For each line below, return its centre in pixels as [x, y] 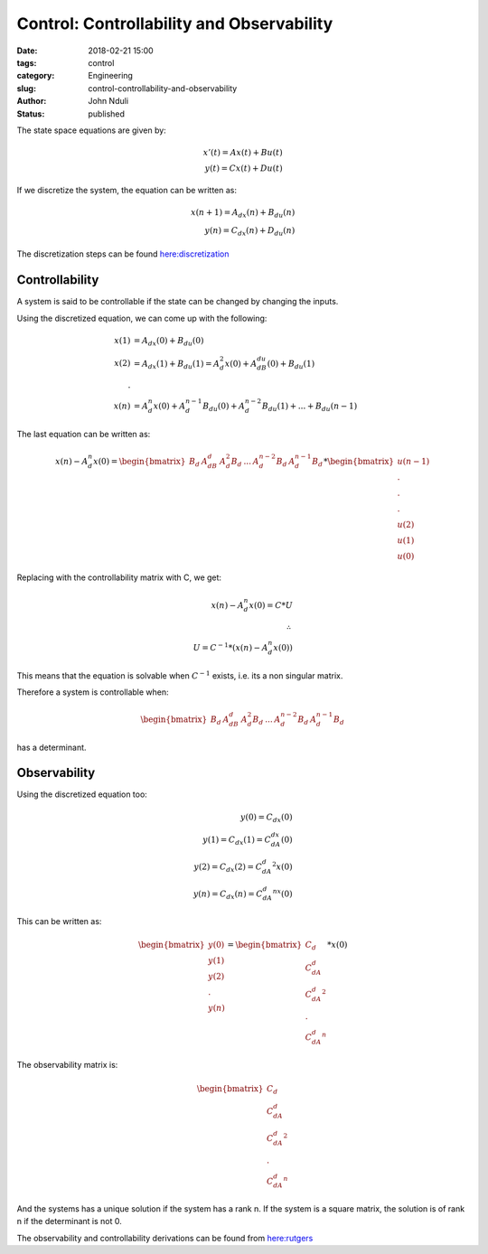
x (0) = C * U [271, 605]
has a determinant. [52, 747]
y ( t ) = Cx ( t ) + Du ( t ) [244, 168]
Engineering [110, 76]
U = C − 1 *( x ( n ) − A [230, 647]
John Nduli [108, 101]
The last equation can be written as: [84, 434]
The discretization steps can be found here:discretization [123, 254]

————————

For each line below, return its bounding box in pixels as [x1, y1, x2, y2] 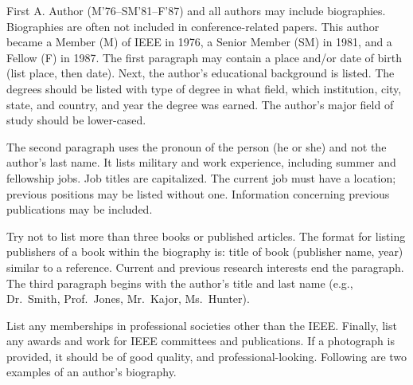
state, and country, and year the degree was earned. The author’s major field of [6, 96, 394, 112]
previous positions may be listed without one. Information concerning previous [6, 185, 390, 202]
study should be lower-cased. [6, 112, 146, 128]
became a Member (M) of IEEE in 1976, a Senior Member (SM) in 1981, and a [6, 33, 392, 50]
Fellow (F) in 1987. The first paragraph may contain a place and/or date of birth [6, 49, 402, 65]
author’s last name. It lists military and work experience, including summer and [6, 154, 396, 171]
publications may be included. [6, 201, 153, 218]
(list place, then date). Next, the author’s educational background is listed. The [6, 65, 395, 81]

————————

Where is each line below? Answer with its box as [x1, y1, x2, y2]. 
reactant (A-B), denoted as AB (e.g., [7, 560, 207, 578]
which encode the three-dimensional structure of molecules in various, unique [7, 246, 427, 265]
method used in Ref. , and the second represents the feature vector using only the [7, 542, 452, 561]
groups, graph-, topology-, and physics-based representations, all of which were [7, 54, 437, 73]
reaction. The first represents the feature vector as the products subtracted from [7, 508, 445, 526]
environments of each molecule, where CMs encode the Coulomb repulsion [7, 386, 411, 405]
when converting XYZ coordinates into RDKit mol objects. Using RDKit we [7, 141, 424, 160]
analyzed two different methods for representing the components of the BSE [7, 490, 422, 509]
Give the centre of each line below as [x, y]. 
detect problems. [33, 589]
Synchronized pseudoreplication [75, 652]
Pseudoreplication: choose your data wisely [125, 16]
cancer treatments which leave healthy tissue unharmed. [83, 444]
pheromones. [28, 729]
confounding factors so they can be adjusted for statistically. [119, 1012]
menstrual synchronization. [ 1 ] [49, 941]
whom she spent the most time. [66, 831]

————————

◆ **TASK OBJECTIVE**
In the entries above, one line contains "detect problems. [33, 589]" and another contains "whom she spent the most time. [66, 831]". Reproduce exactly those two lines and the lines between them, nothing else.

◆ **SOLUTION FOR THIS PROBLEM**
detect problems. [33, 589]
Synchronized pseudoreplication [75, 652]
Pseudoreplication: choose your data wisely [125, 16]
cancer treatments which leave healthy tissue unharmed. [83, 444]
pheromones. [28, 729]
confounding factors so they can be adjusted for statistically. [119, 1012]
menstrual synchronization. [ 1 ] [49, 941]
whom she spent the most time. [66, 831]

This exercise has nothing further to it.